ABOUT THIS TASK
Verbatim transcription with images omitted: return the entries below in full.
=== DATA TO USE ===
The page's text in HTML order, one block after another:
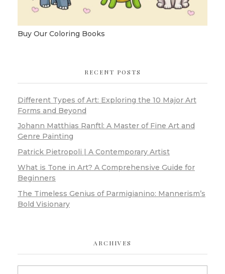
Buy Our Coloring Books
RECENT POSTS
Different Types of Art: Exploring the 10 Major Art
Forms and Beyond
Johann Matthias Ranftl: A Master of Fine Art and
Genre Painting
Patrick Pietropoli | A Contemporary Artist
What is Tone in Art? A Comprehensive Guide for
Beginners
The Timeless Genius of Parmigianino: Mannerism’s
Bold Visionary
ARCHIVES
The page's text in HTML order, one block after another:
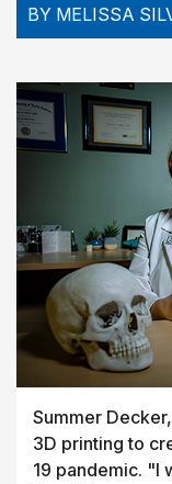
BY MELISSA
Summer
3D printing to
19 pandemic. "I
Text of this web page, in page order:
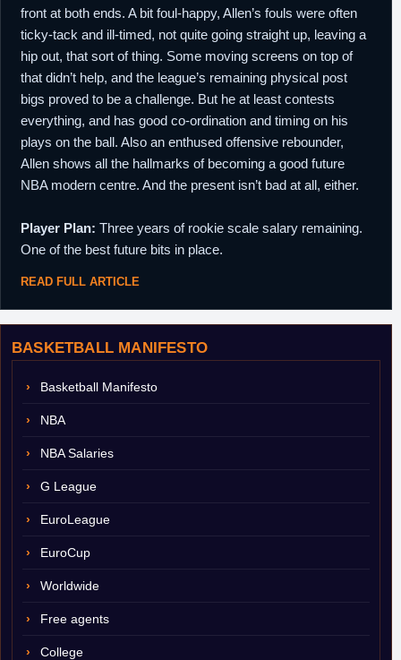
BASKETBALL MANIFESTO
Basketball Manifesto
NBA
NBA Salaries
G League
EuroLeague
EuroCup
Worldwide
Free agents
College
front at both ends. A bit foul-happy, Allen’s fouls were often
ticky-tack and ill-timed, not quite going straight up, leaving a
hip out, that sort of thing. Some moving screens on top of
that didn’t help, and the league’s remaining physical post
bigs proved to be a challenge. But he at least contests
everything, and has good co-ordination and timing on his
plays on the ball. Also an enthused offensive rebounder,
Allen shows all the hallmarks of becoming a good future
NBA modern centre. And the present isn’t bad at all, either.
Player Plan: Three years of rookie scale salary remaining.
One of the best future bits in place.
READ FULL ARTICLE
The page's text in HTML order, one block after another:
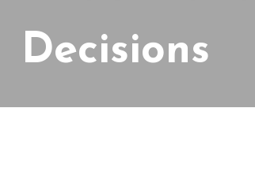
Decisions
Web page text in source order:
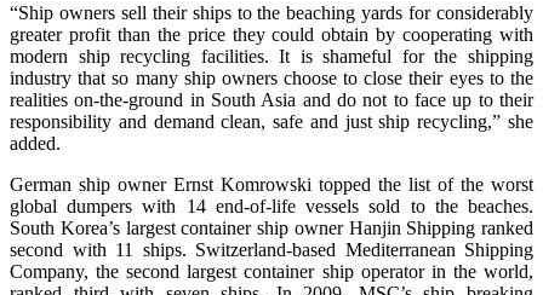
“Ship owners sell their ships to the beaching yards for considerably
greater profit than the price they could obtain by cooperating with
modern ship recycling facilities. It is shameful for the shipping
industry that so many ship owners choose to close their eyes to the
realities on-the-ground in South Asia and do not to face up to their
responsibility and demand clean, safe and just ship recycling,” she
added.
German ship owner Ernst Komrowski topped the list of the worst
global dumpers with 14 end-of-life vessels sold to the beaches.
South Korea’s largest container ship owner Hanjin Shipping ranked
second with 11 ships. Switzerland-based Mediterranean Shipping
Company, the second largest container ship operator in the world,
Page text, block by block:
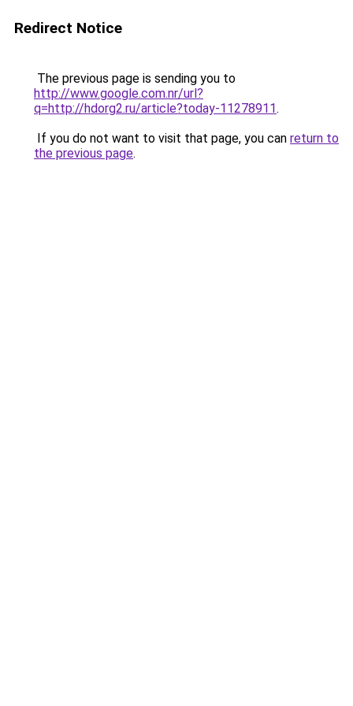
Redirect Notice
The previous page is sending you to
http://www.google.com.nr/url?
q=http://hdorg2.ru/article?today-11278911.
If you do not want to visit that page, you can return to
the previous page.
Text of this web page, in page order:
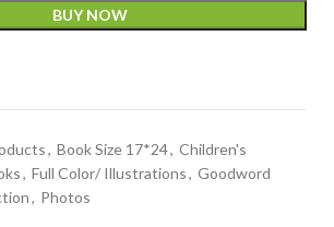
BUY NOW
, Book Size 17*24, Children's
, Full Color/ Illustrations, Goodword
, Photos
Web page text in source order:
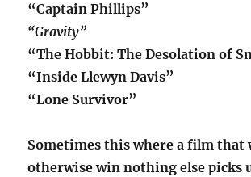
“Captain Phillips”
“Gravity”
“The Hobbit: The Desolation of
“Inside Llewyn Davis”
“Lone Survivor”
Sometimes this where a film that
otherwise win nothing else picks
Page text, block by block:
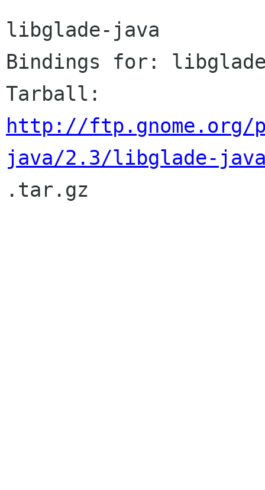
libglade-java
Bindings for:
http://ftp.gnome.org/
java/2.3/libglade-
.tar.gz
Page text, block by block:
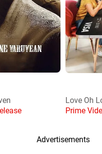
Love Oh
Prime
Advertisements
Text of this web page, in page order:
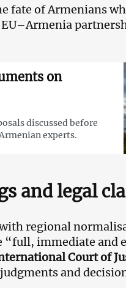
fate of Armenians
on
discussed before
experts.
and legal
regional
immediate and
Court of
and
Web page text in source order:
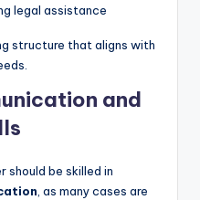
legal assistance
structure that aligns with
and
should be skilled in
, as many cases are
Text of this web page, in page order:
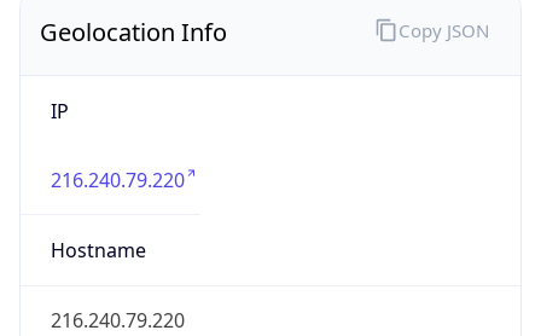
Geolocation Info
IP
216.240.79.220
Hostname
216.240.79.220
Copy JSON
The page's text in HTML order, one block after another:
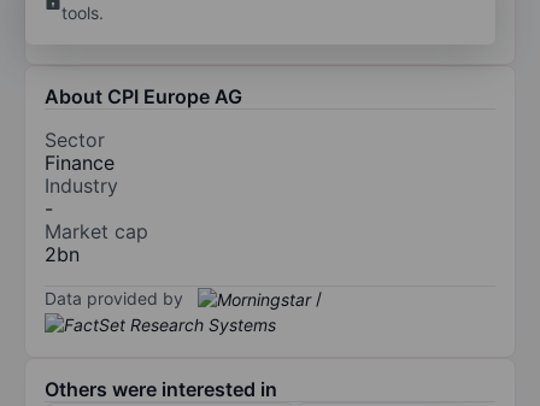
tools.
About CPI Europe AG
Sector
Finance
Industry
-
Market cap
2bn
Data provided by /
Others were interested in
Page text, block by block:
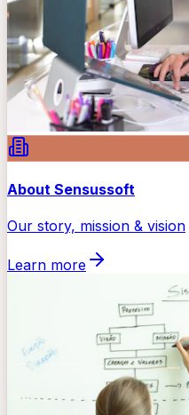
About Sensussoft
Our story, mission & vision
Learn more
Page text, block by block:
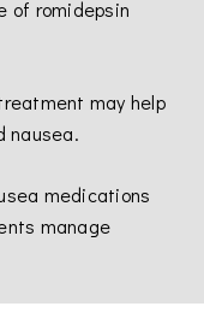
of romidepsin
may help
nausea.
medications
manage
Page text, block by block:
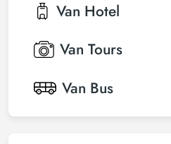
Van Hotel
Van Tours
Van Bus
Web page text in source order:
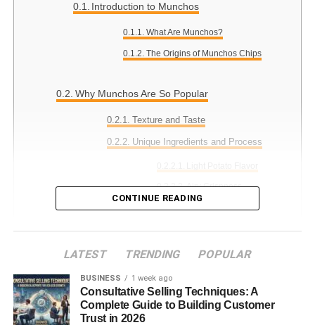
Introduction to Munchos
What Are Munchos?
The Origins of Munchos Chips
Why Munchos Are So Popular
Texture and Taste
Unique Ingredients and Process
Airy Crispness
What Makes Munchos Different from Regular
The Cooking Technique
Unique Seasoning
CONTINUE READING
LATEST TRENDING POPULAR
BUSINESS 1 week ago
Consultative Selling Techniques: A
Complete Guide to Building Customer
Trust in 2026
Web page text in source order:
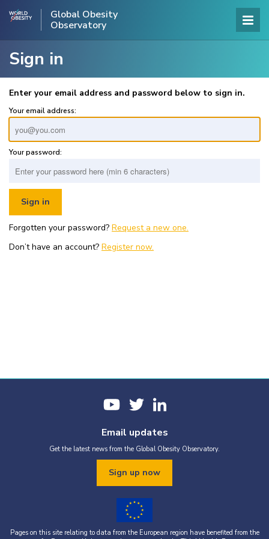
Global Obesity
Observatory
Sign in
Enter your email address and password below to sign in.
Your email address:
Your password:
Forgotten your password? Request a new one.
Don’t have an account? Register now.
Email updates
Get the latest news from the Global Obesity Observatory.
Sign up now
Pages on this site relating to data from the European region have benefited from the
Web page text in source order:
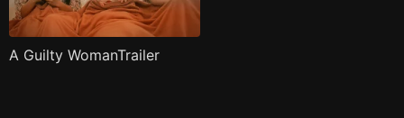
A Guilty WomanTrailer
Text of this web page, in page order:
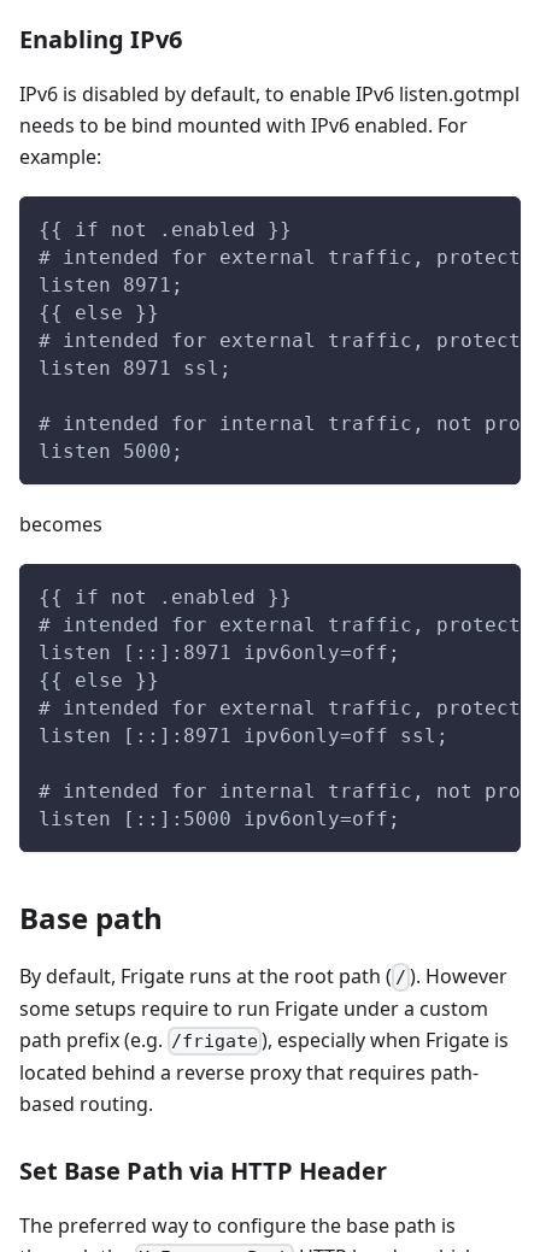
Enabling IPv6
IPv6 is disabled by default, to enable IPv6 listen.gotmpl
needs to be bind mounted with IPv6 enabled. For
example:
{{ if not .enabled }}
# intended for external traffic,
listen 8971;
{{ else }}
# intended for external traffic,
listen 8971 ssl;
# intended for internal traffic, not
listen 5000;
becomes
{{ if not .enabled }}
# intended for external traffic,
listen [::]:8971 ipv6only=off;
{{ else }}
# intended for external traffic,
listen [::]:8971 ipv6only=off ssl;
# intended for internal traffic, not
listen [::]:5000 ipv6only=off;
Base path
By default, Frigate runs at the root path ( / ). However
some setups require to run Frigate under a custom
path prefix (e.g. /frigate), especially when Frigate is
located behind a reverse proxy that requires path-
based routing.
Set Base Path via HTTP Header
The preferred way to configure the base path is
===
EXPECTED OUTPUT
The page's text in HTML order, one block after another:
Buy Our Coloring Books
RECENT POSTS
Different Types of Art: Exploring the 10 Major Art
Forms and Beyond
Johann Matthias Ranftl: A Master of Fine Art and
Genre Painting
Patrick Pietropoli | A Contemporary Artist
What is Tone in Art? A Comprehensive Guide for
Beginners
The Timeless Genius of Parmigianino: Mannerism’s
Bold Visionary
ARCHIVES
The page's text in HTML order, one block after another:
BY MELISSA
Summer
3D printing to
19 pandemic. "I
Text of this web page, in page order:
BASKETBALL MANIFESTO
Basketball Manifesto
NBA
NBA Salaries
G League
EuroLeague
EuroCup
Worldwide
Free agents
College
front at both ends. A bit foul-happy, Allen’s fouls were often
ticky-tack and ill-timed, not quite going straight up, leaving a
hip out, that sort of thing. Some moving screens on top of
that didn’t help, and the league’s remaining physical post
bigs proved to be a challenge. But he at least contests
everything, and has good co-ordination and timing on his
plays on the ball. Also an enthused offensive rebounder,
Allen shows all the hallmarks of becoming a good future
NBA modern centre. And the present isn’t bad at all, either.
Player Plan: Three years of rookie scale salary remaining.
One of the best future bits in place.
READ FULL ARTICLE
The page's text in HTML order, one block after another:
Decisions
Web page text in source order:
“Ship owners sell their ships to the beaching yards for considerably
greater profit than the price they could obtain by cooperating with
modern ship recycling facilities. It is shameful for the shipping
industry that so many ship owners choose to close their eyes to the
realities on-the-ground in South Asia and do not to face up to their
responsibility and demand clean, safe and just ship recycling,” she
added.
German ship owner Ernst Komrowski topped the list of the worst
global dumpers with 14 end-of-life vessels sold to the beaches.
South Korea’s largest container ship owner Hanjin Shipping ranked
second with 11 ships. Switzerland-based Mediterranean Shipping
Company, the second largest container ship operator in the world,
Page text, block by block:
Redirect Notice
The previous page is sending you to
http://www.google.com.nr/url?
q=http://hdorg2.ru/article?today-11278911.
If you do not want to visit that page, you can return to
the previous page.
Text of this web page, in page order:
BUY NOW
, Book Size 17*24, Children's
, Full Color/ Illustrations, Goodword
, Photos
Web page text in source order:
“Captain Phillips”
“Gravity”
“The Hobbit: The Desolation of
“Inside Llewyn Davis”
“Lone Survivor”
Sometimes this where a film that
otherwise win nothing else picks
Page text, block by block:
libglade-java
Bindings for:
http://ftp.gnome.org/
java/2.3/libglade-
.tar.gz
Page text, block by block:
Love Oh
Prime
Advertisements
Text of this web page, in page order:
fate of Armenians
on
discussed before
experts.
and legal
regional
immediate and
Court of
and
Web page text in source order:
legal assistance
structure that aligns with
and
should be skilled in
, as many cases are
Text of this web page, in page order:
Geolocation Info
IP
216.240.79.220
Hostname
216.240.79.220
Copy JSON
The page's text in HTML order, one block after another:
tools.
About CPI Europe AG
Sector
Finance
Industry
-
Market cap
2bn
Data provided by /
Others were interested in
Page text, block by block:
About Sensussoft
Our story, mission & vision
Learn more
Page text, block by block:
of romidepsin
may help
nausea.
medications
manage
Page text, block by block:
Van Hotel
Van Tours
Van Bus
Web page text in source order:
Introduction to Munchos
What Are Munchos?
The Origins of Munchos Chips
Why Munchos Are So Popular
Texture and Taste
Unique Ingredients and Process
Airy Crispness
What Makes Munchos Different from Regular
The Cooking Technique
Unique Seasoning
CONTINUE READING
LATEST TRENDING POPULAR
BUSINESS 1 week ago
Consultative Selling Techniques: A
Complete Guide to Building Customer
Trust in 2026
Web page text in source order:
Global Obesity
Observatory
Sign in
Enter your email address and password below to sign in.
Your email address:
Your password:
Forgotten your password? Request a new one.
Don’t have an account? Register now.
Email updates
Get the latest news from the Global Obesity Observatory.
Sign up now
Pages on this site relating to data from the European region have benefited from the
Web page text in source order:
A Guilty WomanTrailer
Text of this web page, in page order:
Enabling IPv6
IPv6 is disabled by default, to enable IPv6 listen.gotmpl
needs to be bind mounted with IPv6 enabled. For
example:
{{ if not .enabled }}
# intended for external traffic,
listen 8971;
{{ else }}
# intended for external traffic,
listen 8971 ssl;
# intended for internal traffic, not
listen 5000;
becomes
{{ if not .enabled }}
# intended for external traffic,
listen [::]:8971 ipv6only=off;
{{ else }}
# intended for external traffic,
listen [::]:8971 ipv6only=off ssl;
# intended for internal traffic, not
listen [::]:5000 ipv6only=off;
Base path
By default, Frigate runs at the root path ( / ). However
some setups require to run Frigate under a custom
path prefix (e.g. /frigate), especially when Frigate is
located behind a reverse proxy that requires path-
based routing.
Set Base Path via HTTP Header
The preferred way to configure the base path is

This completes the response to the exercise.